» Exercise goal
Restate word for word the lines of the records below, starting at the line that contains "29 2086 4661." and ending at the line that contains "10 x Boxes of Pipette Tips", with both of those lines included and nothing else.

= Beginning of Section =

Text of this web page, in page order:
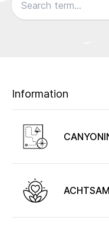
Information
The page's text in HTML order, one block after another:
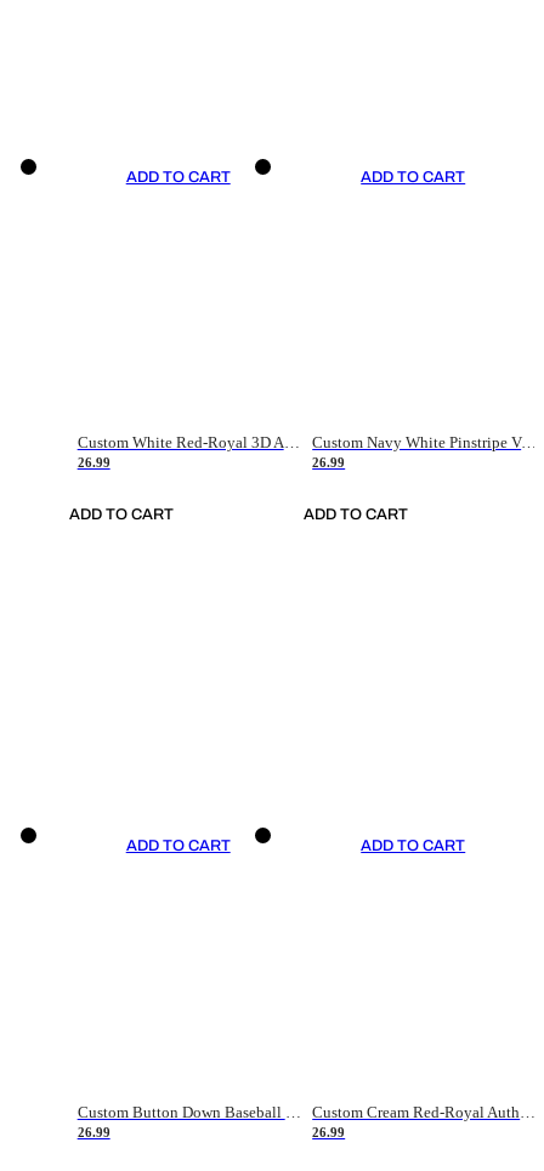
ADD TO CART
Custom White Red-Royal 3D American Flag Fashion Authentic Baseball Jersey
26.99
ADD TO CART
ADD TO CART
Custom Navy White Pinstripe Vintage Usa Flag-Cream Authentic Baseball Jersey
26.99
ADD TO CART
ADD TO CART
26.99
ADD TO CART
26.99
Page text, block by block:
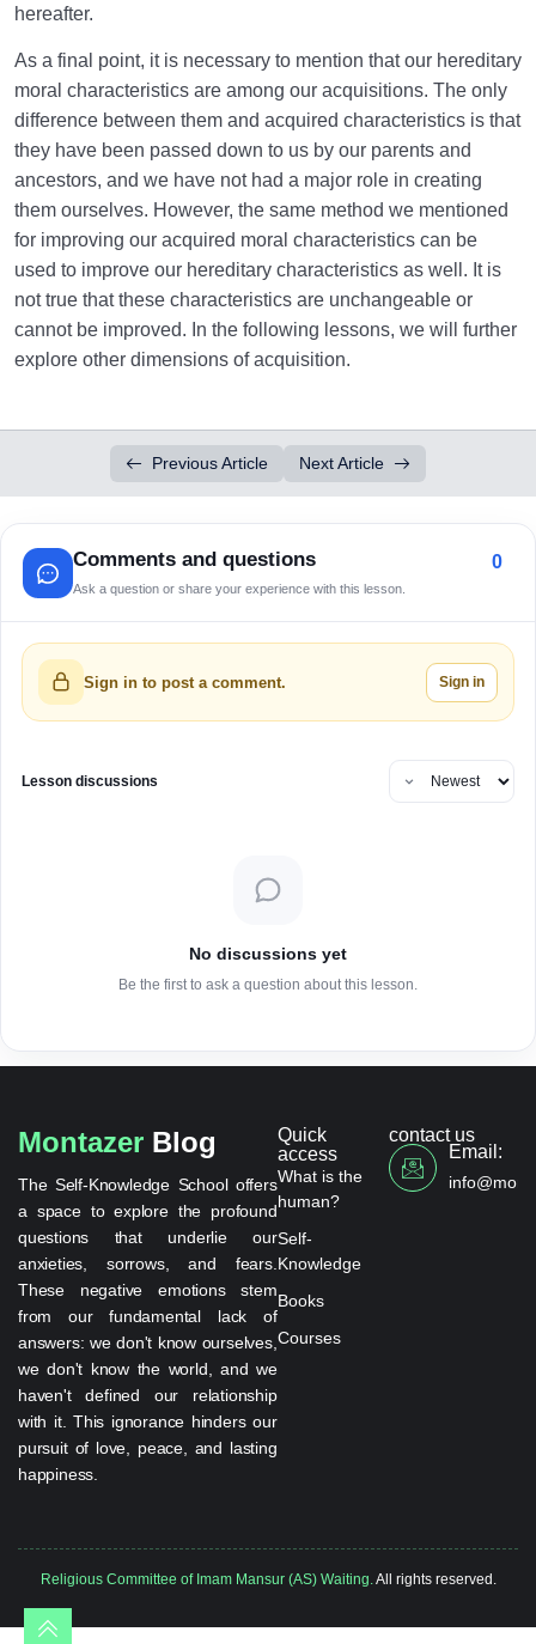
hereafter.
As a final point, it is necessary to mention that our hereditary
moral characteristics are among our acquisitions. The only
difference between them and acquired characteristics is that
they have been passed down to us by our parents and
ancestors, and we have not had a major role in creating
them ourselves. However, the same method we mentioned
for improving our acquired moral characteristics can be
used to improve our hereditary characteristics as well. It is
not true that these characteristics are unchangeable or
cannot be improved. In the following lessons, we will further
explore other dimensions of acquisition.
Previous Article Next Article
Comments and questions
Ask a question or share your experience with this lesson.
0
Sign in to post a comment. Sign in
Lesson discussions
No discussions yet
Be the first to ask a question about this lesson.
Montazer Blog
The Self-Knowledge School offers
a space to explore the profound
questions that underlie our
anxieties, sorrows, and fears.
These negative emotions stem
from our fundamental lack of
answers: we don't know ourselves,
we don't know the world, and we
haven't defined our relationship
with it. This ignorance hinders our
pursuit of love, peace, and lasting
happiness.
Quick
access
What is the
human?
Self-
Knowledge
Books
Courses
contact us
Email:
Religious Committee of Imam Mansur (AS) Waiting.All rights reserved.
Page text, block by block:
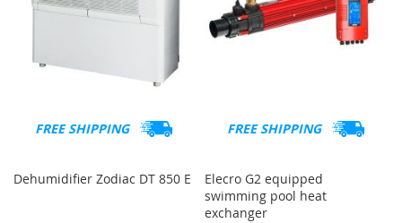
FREE SHIPPING
Dehumidifier Zodiac DT 850 E
FREE SHIPPING
Elecro G2 equipped
swimming pool heat
exchanger
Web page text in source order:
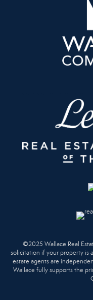
©2025 Wallace Real
solicitation if your property is
estate agents are
Wallace fully supports the
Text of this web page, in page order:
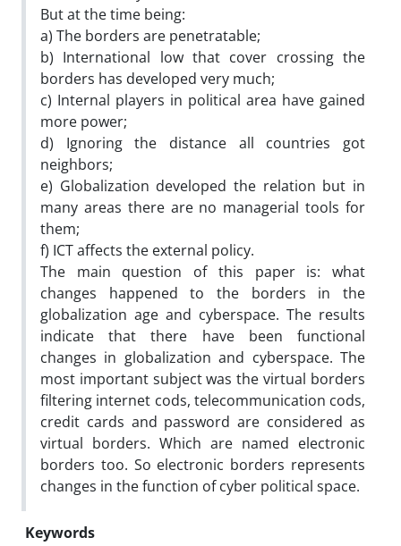
But at the time being:
a) The borders are penetratable;
b) International low that cover crossing the
borders has developed very much;
c) Internal players in political area have gained
more power;
d) Ignoring the distance all countries got
neighbors;
e) Globalization developed the relation but in
many areas there are no managerial tools for
them;
f) ICT affects the external policy.
The main question of this paper is: what
changes happened to the borders in the
globalization age and cyberspace. The results
indicate that there have been functional
changes in globalization and cyberspace. The
most important subject was the virtual borders
filtering internet cods, telecommunication cods,
credit cards and password are considered as
virtual borders. Which are named electronic
borders too. So electronic borders represents
changes in the function of cyber political space.
Keywords
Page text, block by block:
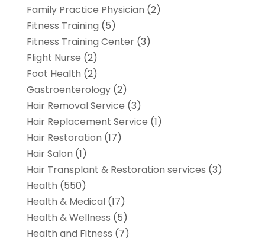
Family Practice Physician (2)
Fitness Training (5)
Fitness Training Center(3)
Flight Nurse (2)
Foot Health (2)
Gastroenterology(2)
Hair Removal Service (3)
Hair Replacement Service (1)
Hair Restoration (17)
Hair Salon (1)
Hair Transplant & Restoration services (3)
Health (550)
Health & Medical(17)
Health & Wellness (5)
Health and Fitness (7)
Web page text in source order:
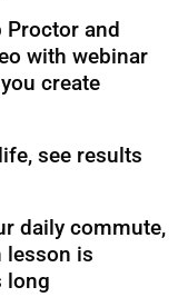
Proctor and
with webinar
create
see results
daily commute,
lesson is
long
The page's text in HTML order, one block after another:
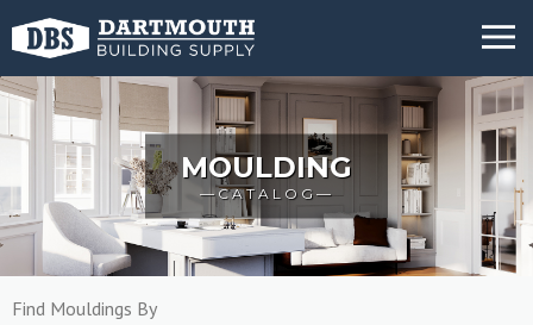
content
MENU
MOULDING
CATALOG
Find Mouldings By
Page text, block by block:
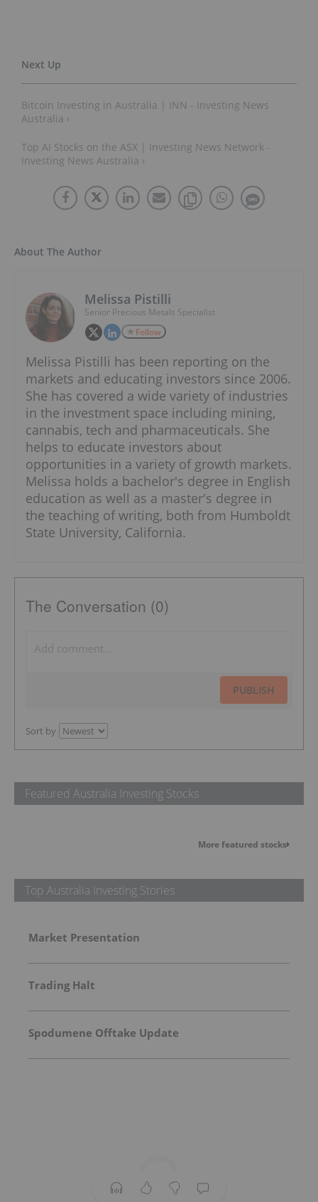
Bitcoin Investing in Australia | INN - Investing News
Australia ›
Top AI Stocks on the ASX | Investing News Network -
Investing News Australia ›
About The Author
Melissa Pistilli
Senior Precious Metals Specialist
Follow
Melissa Pistilli has been reporting on the
markets and educating investors since 2006.
She has covered a wide variety of industries
in the investment space including mining,
cannabis, tech and pharmaceuticals. She
helps to educate investors about
opportunities in a variety of growth markets.
Melissa holds a bachelor's degree in English
education as well as a master's degree in
the teaching of writing, both from Humboldt
State University, California.
The Conversation (0)
PUBLISH
Sort by
Featured Australia Investing Stocks
More featured stocks
Top Australia Investing Stories
Market Presentation
Trading Halt
Spodumene Offtake Update
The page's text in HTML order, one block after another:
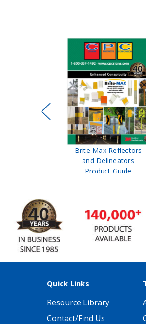
Brite Max Reflectors
and Delineators
Product Guide
Quick Links
Resource Library
Contact/Find Us
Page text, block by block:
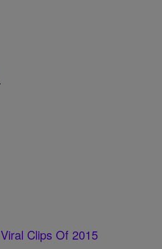
Clips Of 2015
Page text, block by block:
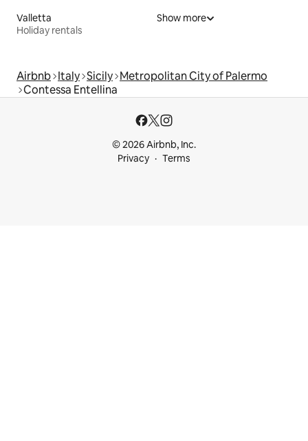
Valletta
Holiday rentals
Show more
Airbnb Italy Sicily Metropolitan City of Palermo
Contessa Entellina
© 2026 Airbnb, Inc.
Privacy
Terms
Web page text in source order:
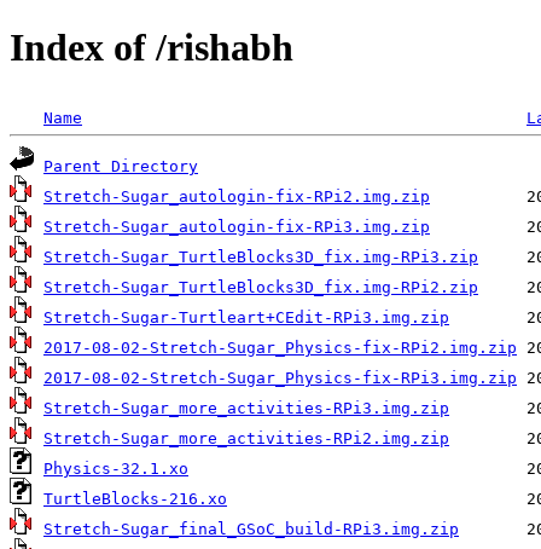
Index of /rishabh
Name
Parent Directory
Stretch-Sugar_autologin-fix-RPi2.img.zip
Stretch-Sugar_autologin-fix-RPi3.img.zip
Stretch-Sugar_TurtleBlocks3D_fix.img-RPi3.zip
Stretch-Sugar_TurtleBlocks3D_fix.img-RPi2.zip
Stretch-Sugar-Turtleart+CEdit-RPi3.img.zip
2017-08-02-Stretch-Sugar_Physics-fix-RPi2.img.zip
2017-08-02-Stretch-Sugar_Physics-fix-RPi3.img.zip
Stretch-Sugar_more_activities-RPi3.img.zip
Stretch-Sugar_more_activities-RPi2.img.zip
Physics-32.1.xo
TurtleBlocks-216.xo
Stretch-Sugar_final_GSoC_build-RPi3.img.zip
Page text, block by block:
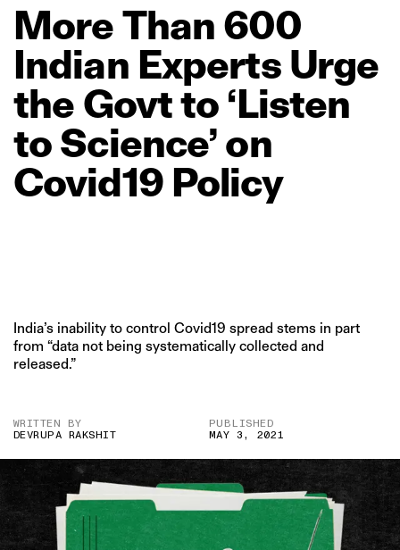
MoreThan 600
Indian Experts Urge
the Govtto ‘Listen
toScience’on
Covid19 Policy
India’s inability to control Covid19 spread stems in part
from “data not being systematically collected and
released.”
WRITTEN BY
DEVRUPA RAKSHIT
PUBLISHED
MAY 3, 2021
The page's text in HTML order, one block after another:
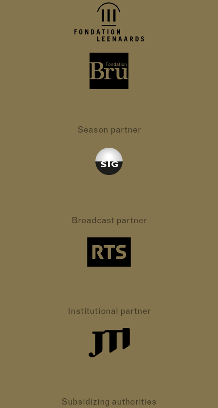
Season partner
Broadcast partner
Institutional partner
Subsidizing authorities
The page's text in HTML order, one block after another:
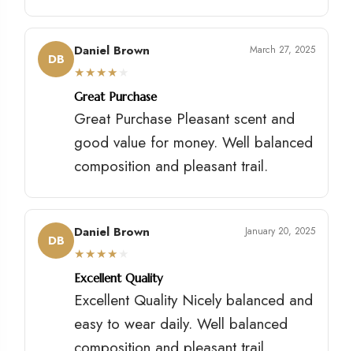
DB Daniel Brown March 27, 2025
★★★★
Great Purchase
Great Purchase Pleasant scent and
good value for money. Well balanced
composition and pleasant trail.
DB Daniel Brown January 20, 2025
★★★★
Excellent Quality
Excellent Quality Nicely balanced and
easy to wear daily. Well balanced
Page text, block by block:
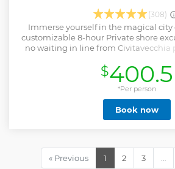
(308)
Immerse yourself in the magical city
customizable 8-hour Private shore
no waiting in line from Civitavecchia
outside your cruise ship in a luxury
off to explore the Eternal City. Enjoy
year history at your own pace,
Vatican , Pantheon and more. You
with your driver on the day of the
highly knowledgeable about the
street food (not included in price)
spots of Rome, such as the
$400.5
*Per person
Book now
« Previous 1 2 3 …
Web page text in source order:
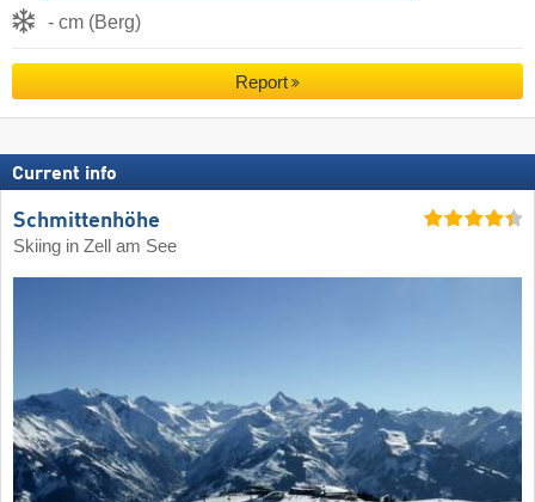
- cm (Berg)
Report
Current info
Schmittenhöhe
Skiing in Zell am See
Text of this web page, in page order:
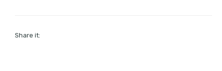
Share it:
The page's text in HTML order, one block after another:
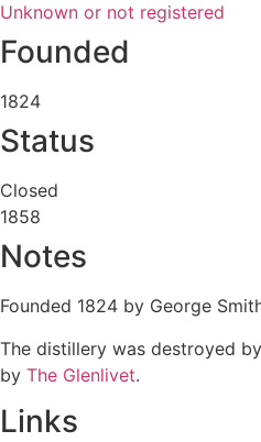
Unknown or not registered
Founded
1824
Status
Closed
1858
Notes
Founded 1824 by George
The distillery was destroyed
by The Glenlivet.
Links
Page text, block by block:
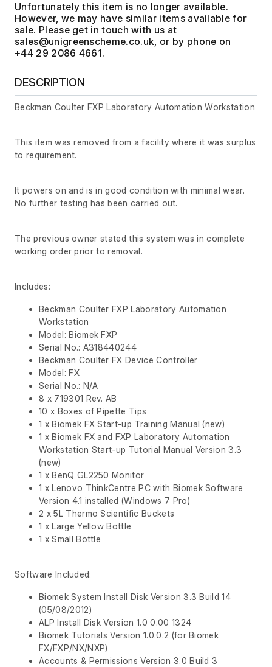
Unfortunately this item is no longer available.
However, we may have similar items available for
sale. Please get in touch with us at
, or by phone on
+44 29 2086 4661.
DESCRIPTION
Beckman Coulter FXP Laboratory Automation Workstation
This item was removed from a facility where it was surplus
to requirement.
It powers on and is in good condition with minimal wear.
No further testing has been carried out.
The previous owner stated this system was in complete
working order prior to removal.
Includes:
Beckman Coulter FXP Laboratory Automation
Workstation
Model: Biomek FXP
Serial No.: A318440244
Beckman Coulter FX Device Controller
Model: FX
Serial No.: N/A
8 x 719301 Rev. AB
10 x Boxes of Pipette Tips
1 x Biomek FX Start-up Training Manual (new)
1 x Biomek FX and FXP Laboratory Automation
Workstation Start-up Tutorial Manual Version 3.3
(new)
1 x BenQ GL2250 Monitor
1 x Lenovo ThinkCentre PC with Biomek Software
Version 4.1 installed (Windows 7 Pro)
2 x 5L Thermo Scientific Buckets
1 x Large Yellow Bottle
1 x Small Bottle
Software Included:
Biomek System Install Disk Version 3.3 Build 14
(05/08/2012)
ALP Install Disk Version 1.0 0.00 1324
Biomek Tutorials Version 1.0.0.2 (for Biomek
FX/FXP/NX/NXP)
Accounts & Permissions Version 3.0 Build 3
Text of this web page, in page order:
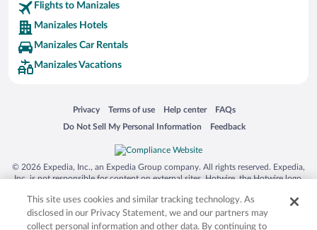
Flights to Manizales
Manizales Hotels
Manizales Car Rentals
Manizales Vacations
Privacy
Opens in a new window
Terms of use
Opens in a new window
Help center
Opens in a new window
FAQs
Opens in a new window
Do Not Sell My Personal Information
Opens in a new window Feedback
Opens in a new window
© 2026 Expedia, Inc., an Expedia Group company. All rights reserved. Expedia,
Inc. is not responsible for content on external sites. Hotwire, the Hotwire logo,
trademarks of Expedia, Inc. in the US and/or other countries. Other logos or
product and company names mentioned herein may be the property of their
respective owners. CST 2029030-50.
This site uses cookies and similar tracking technology. As
disclosed in our Privacy Statement, we and our partners may
collect personal information and other data. By continuing to
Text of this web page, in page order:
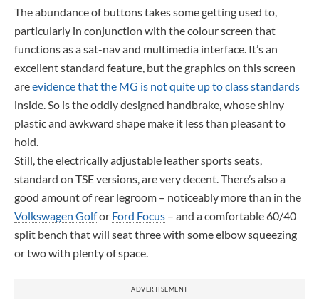
The abundance of buttons takes some getting used to,
particularly in conjunction with the colour screen that
functions as a sat-nav and multimedia interface. It’s an
excellent standard feature, but the graphics on this screen
areevidence that the MG is not quite up to class standards
inside. So is the oddly designed handbrake, whose shiny
plastic and awkward shape make it less than pleasant to
hold.
Still, the electrically adjustable leather sports seats,
standard on TSE versions, are very decent. There’s also a
good amount of rear legroom – noticeably more than in the
Volkswagen Golfor Ford Focus – and a comfortable 60/40
split bench that will seat three with some elbow squeezing
or two with plenty of space.
ADVERTISEMENT
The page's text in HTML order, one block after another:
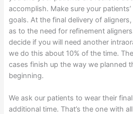
accomplish. Make sure your
goals. At the final delivery of
as to the need for refinement
decide if you will need another
we do this about 10% of the time.
cases finish up the way we planned
beginning.
We ask our patients to wear their
additional time. That’s the one with
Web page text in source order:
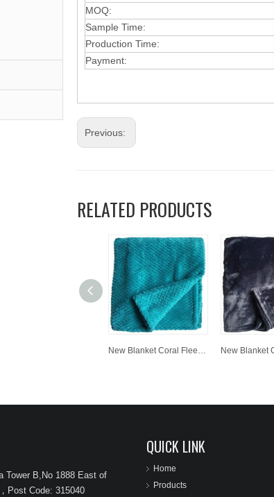
MOQ:
Sample Time:
Production Time:
Payment:
Previous:
RELATED PRODUCTS
Tower B,No 1888 East of
， Post Code: 315040
QUICK LINK
Home
Products
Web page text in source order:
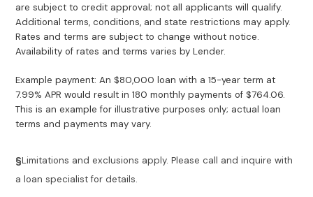
are subject to credit approval; not all applicants will qualify.
Additional terms, conditions, and state restrictions may apply.
Rates and terms are subject to change without notice.
Availability of rates and terms varies by Lender.
Example payment: An $80,000 loan with a 15-year term at
7.99% APR would result in 180 monthly payments of $764.06.
This is an example for illustrative purposes only; actual loan
terms and payments may vary.
§Limitations and exclusions apply. Please call and inquire with
a loan specialist for details.
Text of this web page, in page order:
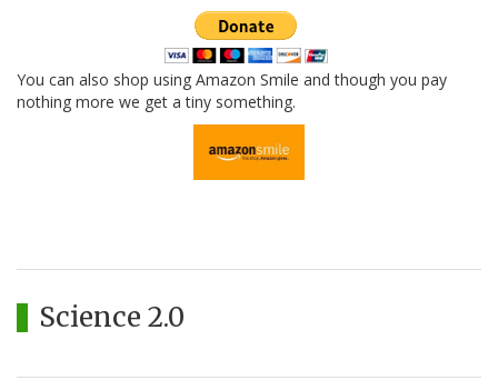
You can also shop using Amazon Smile and though you pay
nothing more we get a tiny something.
Science 2.0
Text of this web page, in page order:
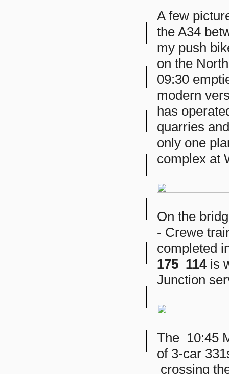
A few
the A34
my push
on the
09:30
modern
has
quarries
only one
complex at
On the
- Crewe
completed
175 114is
Junction
The 10:45
of 3-car
crossing
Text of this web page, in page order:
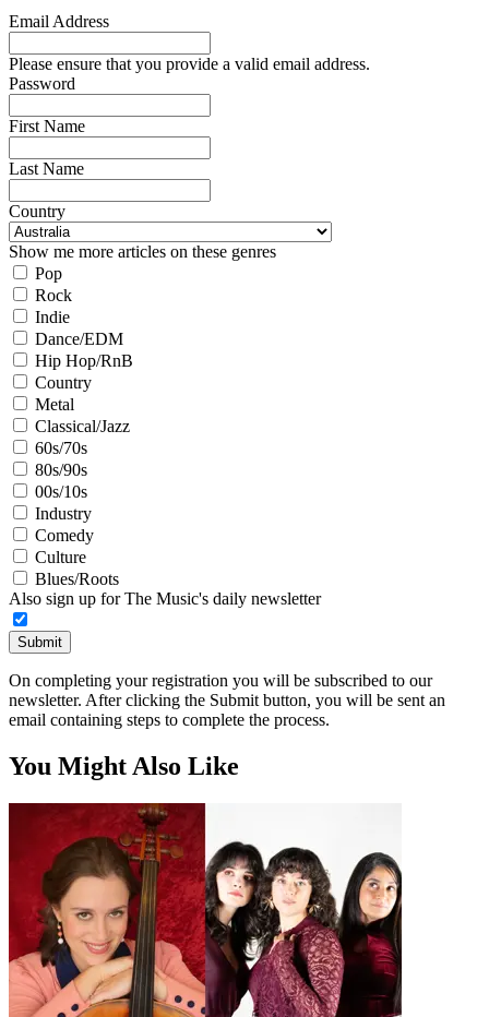
Email Address
Please ensure that you provide a valid email address.
Password
First Name
Last Name
Country
Show me more articles on these genres
Pop
Rock
Indie
Dance/EDM
Hip Hop/RnB
Country
Metal
Classical/Jazz
60s/70s
80s/90s
00s/10s
Industry
Comedy
Culture
Blues/Roots
Also sign up for The Music's daily newsletter
Submit
On completing your registration you will be subscribed to our
newsletter. After clicking the Submit button, you will be sent an
email containing steps to complete the process.
You Might Also Like
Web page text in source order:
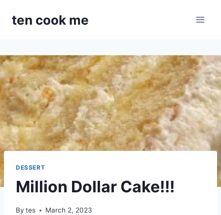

= End of Section =

» Solution to this exercise
+44 29 2086 4661.
DESCRIPTION
Beckman Coulter FXP Laboratory Automation Workstation
This item was removed from a facility where it was surplus
to requirement.
It powers on and is in good condition with minimal wear.
No further testing has been carried out.
The previous owner stated this system was in complete
working order prior to removal.
Includes:
Beckman Coulter FXP Laboratory Automation
Workstation
Model: Biomek FXP
Serial No.: A318440244
Beckman Coulter FX Device Controller
Model: FX
Serial No.: N/A
8 x 719301 Rev. AB
10 x Boxes of Pipette Tips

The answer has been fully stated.